**ABOUT THIS EXERCISE:**
In your copy, reproduce each entry exactly and leave out the pictures.

┌─ SUPPLIED DATA

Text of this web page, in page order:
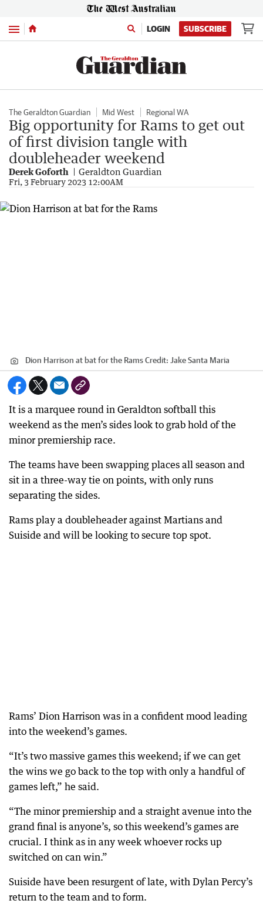
Menu LOGIN SUBSCRIBE
The Geraldton Guardian Mid West Regional WA
Big opportunity for Rams to get out
of first division tangle with
doubleheader weekend
Derek Goforth Geraldton Guardian
Fri, 3 February 2023 12:00AM
Dion Harrison at bat for the RamsCredit: Jake Santa Maria
It is a marquee round in Geraldton softball this
weekend as the men’s sides look to grab hold of the
minor premiership race.
The teams have been swapping places all season and
sit in a three-way tie on points, with only runs
separating the sides.
Rams play a doubleheader against Martians and
Suiside and will be looking to secure top spot.
Rams’ Dion Harrison was in a confident mood leading
into the weekend’s games.
“It’s two massive games this weekend; if we can get
the wins we go back to the top with only a handful of
games left,” he said.
“The minor premiership and a straight avenue into the
grand final is anyone’s, so this weekend’s games are
crucial. I think as in any week whoever rocks up
switched on can win.”
Suiside have been resurgent of late, with Dylan Percy’s
return to the team and to form.
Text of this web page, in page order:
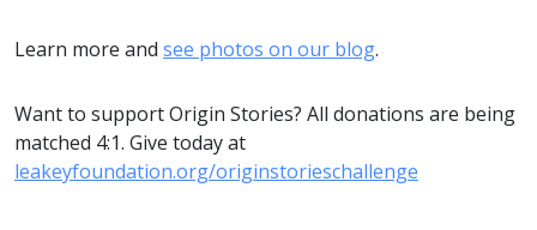
Learn more and see photos on our blog.
Want to support Origin Stories? All donations are being
matched 4:1. Give today at
leakeyfoundation.org/originstorieschallenge
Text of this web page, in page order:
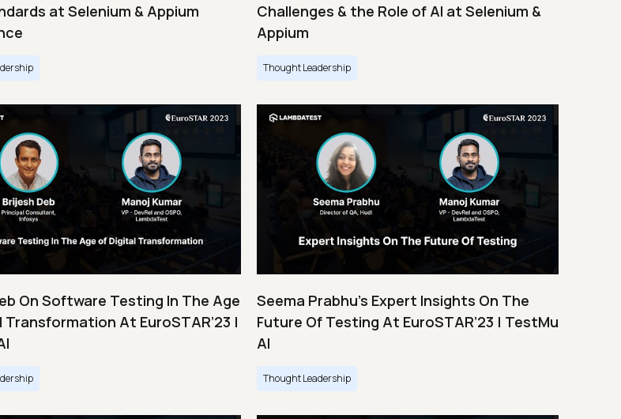
at Selenium & Appium
Challenges & the Role of AI at Selenium &
Appium
Thought Leadership
On Software Testing In The Age
Transformation At EuroSTAR’23 |
Seema Prabhu’s Expert Insights On The
Future Of Testing At EuroSTAR’23 | TestMu
AI
Thought Leadership
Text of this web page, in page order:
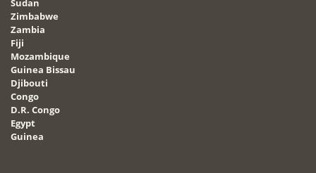
Sudan
Zimbabwe
Zambia
Fiji
Mozambique
Guinea Bissau
Djibouti
Congo
D.R. Congo
Egypt
Guinea
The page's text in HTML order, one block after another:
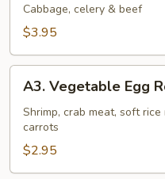
Rolls
(2)
Cabbage, celery & beef
$3.95
Vegetable
Egg
Rolls
(2)
A3. Vegetable Egg
Shrimp, crab meat, soft
carrots
$2.95
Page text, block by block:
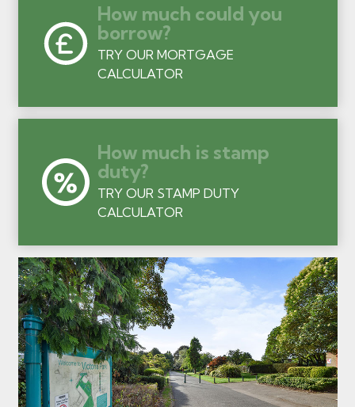
How much could you
borrow?
TRY OUR MORTGAGE
CALCULATOR
How much is stamp
duty?
TRY OUR STAMP DUTY
CALCULATOR
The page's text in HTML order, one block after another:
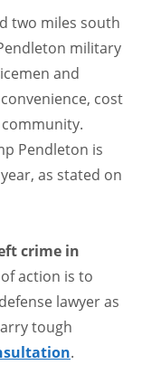
two miles south
military
and
cost
Pendleton is
as stated on
crime in
action is to
lawyer as
tough
.
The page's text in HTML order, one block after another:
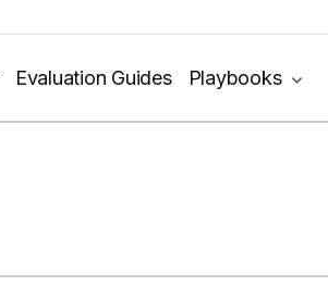
Evaluation Guides Playbooks

└─

**YOUR SOLUTION:**
Text of this web page, in page order:
Menu LOGIN SUBSCRIBE
The Geraldton Guardian Mid West Regional WA
Big opportunity for Rams to get out
of first division tangle with
doubleheader weekend
Derek Goforth Geraldton Guardian
Fri, 3 February 2023 12:00AM
Dion Harrison at bat for the RamsCredit: Jake Santa Maria
It is a marquee round in Geraldton softball this
weekend as the men’s sides look to grab hold of the
minor premiership race.
The teams have been swapping places all season and
sit in a three-way tie on points, with only runs
separating the sides.
Rams play a doubleheader against Martians and
Suiside and will be looking to secure top spot.
Rams’ Dion Harrison was in a confident mood leading
into the weekend’s games.
“It’s two massive games this weekend; if we can get
the wins we go back to the top with only a handful of
games left,” he said.
“The minor premiership and a straight avenue into the
grand final is anyone’s, so this weekend’s games are
crucial. I think as in any week whoever rocks up
switched on can win.”
Suiside have been resurgent of late, with Dylan Percy’s
return to the team and to form.
Text of this web page, in page order:
Learn more and see photos on our blog.
Want to support Origin Stories? All donations are being
matched 4:1. Give today at
leakeyfoundation.org/originstorieschallenge
Text of this web page, in page order:
at Selenium & Appium
Challenges & the Role of AI at Selenium &
Appium
Thought Leadership
On Software Testing In The Age
Transformation At EuroSTAR’23 |
Seema Prabhu’s Expert Insights On The
Future Of Testing At EuroSTAR’23 | TestMu
AI
Thought Leadership
Text of this web page, in page order:
Sudan
Zimbabwe
Zambia
Fiji
Mozambique
Guinea Bissau
Djibouti
Congo
D.R. Congo
Egypt
Guinea
The page's text in HTML order, one block after another:
Rolls
(2)
Cabbage, celery & beef
$3.95
Vegetable
Egg
Rolls
(2)
A3. Vegetable Egg
Shrimp, crab meat, soft
carrots
$2.95
Page text, block by block:
How much could you
borrow?
TRY OUR MORTGAGE
CALCULATOR
How much is stamp
duty?
TRY OUR STAMP DUTY
CALCULATOR
The page's text in HTML order, one block after another:
two miles south
military
and
cost
Pendleton is
as stated on
crime in
action is to
lawyer as
tough
.
The page's text in HTML order, one block after another:
Evaluation Guides Playbooks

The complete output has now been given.